En ese momento, me giré sorprendido y miré a todos mis muchachos que estaban expectantes. Rompieron a aplaudir y a felicitarme: ¡Muy bien, Playete! ¡Qué valiente! ¡Ni se le ha erizado el rabo! ¡Has defendido muy bien tus territorios! Y yo pensaba: ¿Pero qué les pasa a estos? ¿Se les ha ido totalmente la cabeza? Y entonces lo entendí. Seguro que ni has reconocido que eso que ha entrado por la puerta era un perro, ¿verdad Playete?, me dijo una de mis muchachas. ¿Perro? ¿Eso era un cánido? ¿Eso que he tenido delante era la peor de mis pesadillas?, dije maullando.
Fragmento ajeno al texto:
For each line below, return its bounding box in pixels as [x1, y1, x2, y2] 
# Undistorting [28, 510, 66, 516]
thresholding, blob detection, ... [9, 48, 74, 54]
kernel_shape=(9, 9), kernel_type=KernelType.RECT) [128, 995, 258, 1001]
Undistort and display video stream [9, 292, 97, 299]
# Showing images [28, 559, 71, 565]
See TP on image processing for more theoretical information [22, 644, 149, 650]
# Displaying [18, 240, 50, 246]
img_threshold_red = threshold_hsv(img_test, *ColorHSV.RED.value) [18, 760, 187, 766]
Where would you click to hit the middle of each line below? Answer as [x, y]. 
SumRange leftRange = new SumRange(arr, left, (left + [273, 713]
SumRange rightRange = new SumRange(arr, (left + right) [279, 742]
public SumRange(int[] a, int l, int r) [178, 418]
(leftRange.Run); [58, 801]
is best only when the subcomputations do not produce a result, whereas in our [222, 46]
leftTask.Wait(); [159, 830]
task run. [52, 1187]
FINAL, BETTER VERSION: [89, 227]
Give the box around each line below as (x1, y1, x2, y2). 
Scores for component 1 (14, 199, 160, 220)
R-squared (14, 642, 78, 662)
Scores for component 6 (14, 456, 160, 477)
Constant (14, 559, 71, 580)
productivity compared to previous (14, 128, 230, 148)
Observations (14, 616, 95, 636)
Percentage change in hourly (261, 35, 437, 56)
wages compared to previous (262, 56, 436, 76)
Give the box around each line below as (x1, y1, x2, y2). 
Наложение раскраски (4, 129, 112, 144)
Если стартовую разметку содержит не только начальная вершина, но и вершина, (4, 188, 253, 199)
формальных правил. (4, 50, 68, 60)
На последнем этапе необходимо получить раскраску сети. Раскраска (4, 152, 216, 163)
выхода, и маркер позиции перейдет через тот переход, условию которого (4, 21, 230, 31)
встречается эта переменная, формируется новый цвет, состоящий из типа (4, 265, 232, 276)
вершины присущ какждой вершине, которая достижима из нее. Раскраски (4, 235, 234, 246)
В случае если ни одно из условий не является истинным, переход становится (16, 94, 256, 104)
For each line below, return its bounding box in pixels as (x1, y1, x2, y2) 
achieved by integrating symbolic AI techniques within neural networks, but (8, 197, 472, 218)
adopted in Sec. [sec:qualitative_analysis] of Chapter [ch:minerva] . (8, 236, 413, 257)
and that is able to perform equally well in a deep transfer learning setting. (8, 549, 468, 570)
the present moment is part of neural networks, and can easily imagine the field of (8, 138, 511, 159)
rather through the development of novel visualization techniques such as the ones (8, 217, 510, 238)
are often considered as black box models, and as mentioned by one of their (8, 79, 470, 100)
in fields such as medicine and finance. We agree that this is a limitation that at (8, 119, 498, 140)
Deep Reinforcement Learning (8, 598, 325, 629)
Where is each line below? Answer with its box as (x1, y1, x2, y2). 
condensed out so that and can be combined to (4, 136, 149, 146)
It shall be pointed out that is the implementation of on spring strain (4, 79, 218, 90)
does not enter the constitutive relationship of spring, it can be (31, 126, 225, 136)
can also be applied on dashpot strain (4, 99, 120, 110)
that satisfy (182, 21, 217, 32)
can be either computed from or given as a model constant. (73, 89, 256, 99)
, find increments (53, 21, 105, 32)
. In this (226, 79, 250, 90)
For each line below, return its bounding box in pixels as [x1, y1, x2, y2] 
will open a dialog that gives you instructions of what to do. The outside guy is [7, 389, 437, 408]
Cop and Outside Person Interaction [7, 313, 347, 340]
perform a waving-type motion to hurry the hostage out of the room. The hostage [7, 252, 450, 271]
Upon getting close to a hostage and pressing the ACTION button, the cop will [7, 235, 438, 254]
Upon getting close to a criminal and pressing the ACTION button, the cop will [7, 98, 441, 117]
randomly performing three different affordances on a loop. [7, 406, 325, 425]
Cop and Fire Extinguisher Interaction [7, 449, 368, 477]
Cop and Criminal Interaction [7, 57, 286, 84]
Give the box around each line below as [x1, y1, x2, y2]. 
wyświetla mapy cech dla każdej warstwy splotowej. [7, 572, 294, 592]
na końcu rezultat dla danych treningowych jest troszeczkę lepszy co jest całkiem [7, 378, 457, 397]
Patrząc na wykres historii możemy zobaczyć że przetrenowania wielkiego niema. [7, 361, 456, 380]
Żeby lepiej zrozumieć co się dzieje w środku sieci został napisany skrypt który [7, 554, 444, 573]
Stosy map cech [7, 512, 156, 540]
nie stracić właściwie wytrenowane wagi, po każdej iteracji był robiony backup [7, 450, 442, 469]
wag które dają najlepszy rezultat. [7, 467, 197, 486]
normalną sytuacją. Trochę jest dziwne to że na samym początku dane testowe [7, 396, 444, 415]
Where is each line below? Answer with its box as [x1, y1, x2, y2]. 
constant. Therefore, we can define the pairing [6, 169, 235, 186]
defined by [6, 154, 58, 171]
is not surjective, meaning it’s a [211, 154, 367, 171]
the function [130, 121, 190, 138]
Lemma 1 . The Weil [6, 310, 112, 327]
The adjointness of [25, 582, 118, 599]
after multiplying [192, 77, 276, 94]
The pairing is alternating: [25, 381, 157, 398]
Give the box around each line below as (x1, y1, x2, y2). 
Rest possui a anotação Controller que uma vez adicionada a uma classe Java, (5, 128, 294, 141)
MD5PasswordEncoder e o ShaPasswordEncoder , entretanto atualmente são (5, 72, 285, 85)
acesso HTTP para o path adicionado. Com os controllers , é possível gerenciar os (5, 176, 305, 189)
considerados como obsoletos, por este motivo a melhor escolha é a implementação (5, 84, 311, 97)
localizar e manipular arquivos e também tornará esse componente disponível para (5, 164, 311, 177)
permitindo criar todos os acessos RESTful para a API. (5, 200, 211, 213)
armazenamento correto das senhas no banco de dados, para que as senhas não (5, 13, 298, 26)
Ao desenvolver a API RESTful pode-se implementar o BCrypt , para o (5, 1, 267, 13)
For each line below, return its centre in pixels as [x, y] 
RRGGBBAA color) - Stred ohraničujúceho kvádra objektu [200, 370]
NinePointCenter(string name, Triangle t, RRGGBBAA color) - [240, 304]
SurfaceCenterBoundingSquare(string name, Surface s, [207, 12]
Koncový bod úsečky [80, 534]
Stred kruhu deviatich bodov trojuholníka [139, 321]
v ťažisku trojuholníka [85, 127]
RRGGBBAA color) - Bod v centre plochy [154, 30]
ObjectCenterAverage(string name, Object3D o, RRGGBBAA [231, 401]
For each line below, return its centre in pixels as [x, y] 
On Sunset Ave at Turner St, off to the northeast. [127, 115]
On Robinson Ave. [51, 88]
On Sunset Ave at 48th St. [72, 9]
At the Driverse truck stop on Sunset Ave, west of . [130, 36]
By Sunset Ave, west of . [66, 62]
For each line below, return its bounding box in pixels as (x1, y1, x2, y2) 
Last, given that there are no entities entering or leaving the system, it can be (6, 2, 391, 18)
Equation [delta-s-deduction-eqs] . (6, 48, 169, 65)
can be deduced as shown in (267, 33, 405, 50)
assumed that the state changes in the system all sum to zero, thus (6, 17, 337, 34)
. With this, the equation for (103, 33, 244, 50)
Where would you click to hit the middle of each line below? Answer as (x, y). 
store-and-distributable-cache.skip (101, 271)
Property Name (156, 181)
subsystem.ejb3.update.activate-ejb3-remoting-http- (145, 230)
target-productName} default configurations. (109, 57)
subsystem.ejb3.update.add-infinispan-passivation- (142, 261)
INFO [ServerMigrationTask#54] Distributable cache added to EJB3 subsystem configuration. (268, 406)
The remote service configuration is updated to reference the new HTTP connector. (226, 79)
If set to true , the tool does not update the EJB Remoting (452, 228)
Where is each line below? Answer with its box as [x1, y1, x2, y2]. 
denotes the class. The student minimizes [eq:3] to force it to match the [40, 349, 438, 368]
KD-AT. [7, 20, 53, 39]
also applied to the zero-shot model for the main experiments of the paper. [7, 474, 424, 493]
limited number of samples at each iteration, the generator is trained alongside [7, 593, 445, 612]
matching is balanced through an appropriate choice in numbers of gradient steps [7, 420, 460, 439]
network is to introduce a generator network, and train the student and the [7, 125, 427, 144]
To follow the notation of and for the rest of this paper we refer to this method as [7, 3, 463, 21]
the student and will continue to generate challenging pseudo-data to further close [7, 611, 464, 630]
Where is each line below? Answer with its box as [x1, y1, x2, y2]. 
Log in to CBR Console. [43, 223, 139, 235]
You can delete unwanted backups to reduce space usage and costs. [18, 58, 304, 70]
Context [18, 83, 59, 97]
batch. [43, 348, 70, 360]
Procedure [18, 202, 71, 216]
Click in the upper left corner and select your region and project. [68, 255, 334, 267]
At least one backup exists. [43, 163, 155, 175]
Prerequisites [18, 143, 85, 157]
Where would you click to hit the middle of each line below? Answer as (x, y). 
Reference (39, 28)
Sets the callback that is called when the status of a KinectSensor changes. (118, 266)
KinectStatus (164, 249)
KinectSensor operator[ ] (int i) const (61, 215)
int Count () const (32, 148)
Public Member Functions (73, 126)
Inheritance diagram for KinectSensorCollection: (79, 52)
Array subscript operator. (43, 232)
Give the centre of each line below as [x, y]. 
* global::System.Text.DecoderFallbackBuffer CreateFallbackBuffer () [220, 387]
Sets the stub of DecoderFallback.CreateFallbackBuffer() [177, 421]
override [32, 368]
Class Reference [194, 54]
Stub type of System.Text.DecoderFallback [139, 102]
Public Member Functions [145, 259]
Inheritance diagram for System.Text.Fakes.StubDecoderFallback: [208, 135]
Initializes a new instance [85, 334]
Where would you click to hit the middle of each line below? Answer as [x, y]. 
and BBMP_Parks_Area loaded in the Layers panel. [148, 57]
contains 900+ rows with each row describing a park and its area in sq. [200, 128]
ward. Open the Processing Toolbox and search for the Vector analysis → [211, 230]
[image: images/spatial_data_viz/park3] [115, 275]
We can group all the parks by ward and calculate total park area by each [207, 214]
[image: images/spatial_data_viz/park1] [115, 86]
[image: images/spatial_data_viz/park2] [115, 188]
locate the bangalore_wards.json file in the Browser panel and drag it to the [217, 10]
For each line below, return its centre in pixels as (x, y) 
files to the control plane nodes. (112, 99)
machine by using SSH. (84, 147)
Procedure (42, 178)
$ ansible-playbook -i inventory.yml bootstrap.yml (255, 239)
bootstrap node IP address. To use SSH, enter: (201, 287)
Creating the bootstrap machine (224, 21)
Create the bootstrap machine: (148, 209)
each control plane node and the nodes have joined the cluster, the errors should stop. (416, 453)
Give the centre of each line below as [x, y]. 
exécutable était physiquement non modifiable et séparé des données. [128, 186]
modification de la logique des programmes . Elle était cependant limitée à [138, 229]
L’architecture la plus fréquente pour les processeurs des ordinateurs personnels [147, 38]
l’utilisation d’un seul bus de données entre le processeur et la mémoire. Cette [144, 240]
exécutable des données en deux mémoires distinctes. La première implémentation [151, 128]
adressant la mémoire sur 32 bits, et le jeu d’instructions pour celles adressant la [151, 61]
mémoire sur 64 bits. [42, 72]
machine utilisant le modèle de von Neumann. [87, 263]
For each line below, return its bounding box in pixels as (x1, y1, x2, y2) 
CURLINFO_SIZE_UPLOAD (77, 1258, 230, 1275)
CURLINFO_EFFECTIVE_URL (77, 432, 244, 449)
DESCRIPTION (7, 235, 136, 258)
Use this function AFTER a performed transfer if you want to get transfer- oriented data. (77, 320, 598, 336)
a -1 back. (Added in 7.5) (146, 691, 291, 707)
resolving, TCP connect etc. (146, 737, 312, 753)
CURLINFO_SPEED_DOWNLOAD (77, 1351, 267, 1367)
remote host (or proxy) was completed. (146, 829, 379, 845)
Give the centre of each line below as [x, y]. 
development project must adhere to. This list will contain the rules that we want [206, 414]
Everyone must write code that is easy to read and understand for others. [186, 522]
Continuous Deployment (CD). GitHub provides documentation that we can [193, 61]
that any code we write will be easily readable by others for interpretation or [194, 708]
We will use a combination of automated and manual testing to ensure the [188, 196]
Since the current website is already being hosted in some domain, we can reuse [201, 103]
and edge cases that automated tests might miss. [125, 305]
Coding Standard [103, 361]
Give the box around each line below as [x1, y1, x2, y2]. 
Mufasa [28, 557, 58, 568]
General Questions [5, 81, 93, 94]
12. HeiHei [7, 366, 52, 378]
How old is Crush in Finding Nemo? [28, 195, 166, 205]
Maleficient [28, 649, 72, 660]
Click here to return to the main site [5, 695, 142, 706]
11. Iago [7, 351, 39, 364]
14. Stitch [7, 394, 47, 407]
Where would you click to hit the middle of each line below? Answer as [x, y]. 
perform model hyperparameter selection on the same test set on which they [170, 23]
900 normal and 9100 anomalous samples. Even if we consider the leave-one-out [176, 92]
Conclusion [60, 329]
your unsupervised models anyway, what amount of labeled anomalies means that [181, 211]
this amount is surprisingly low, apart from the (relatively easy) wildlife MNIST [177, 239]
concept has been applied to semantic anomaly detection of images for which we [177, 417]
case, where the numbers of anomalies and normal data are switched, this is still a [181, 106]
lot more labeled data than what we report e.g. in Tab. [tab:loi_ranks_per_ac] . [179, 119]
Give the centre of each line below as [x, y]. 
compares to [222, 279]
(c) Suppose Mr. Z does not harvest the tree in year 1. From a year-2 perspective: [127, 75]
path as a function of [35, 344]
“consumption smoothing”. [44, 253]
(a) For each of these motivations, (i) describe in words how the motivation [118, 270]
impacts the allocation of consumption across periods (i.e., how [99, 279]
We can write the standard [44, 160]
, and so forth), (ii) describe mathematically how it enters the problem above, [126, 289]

Y aquello me hizo cuestionármelo todo. Temiendo siempre a algo que ni siquiera sabía lo que era y que ahora que los sé, ni siquiera me ha erizado la piel –mejor dicho el pelaje.
En fin, como siempre suele suceder es más lo que la mente provoca que luego la palpable realidad. ¡Gatos y humanos, no dejéis que el cánido os asuste ni os dejéis asustar por vosotros mismos! ¿O tal vez esto último sea una redundancia?
Próximamente, o en un par o tres de semanas, más y mejores ronroneos.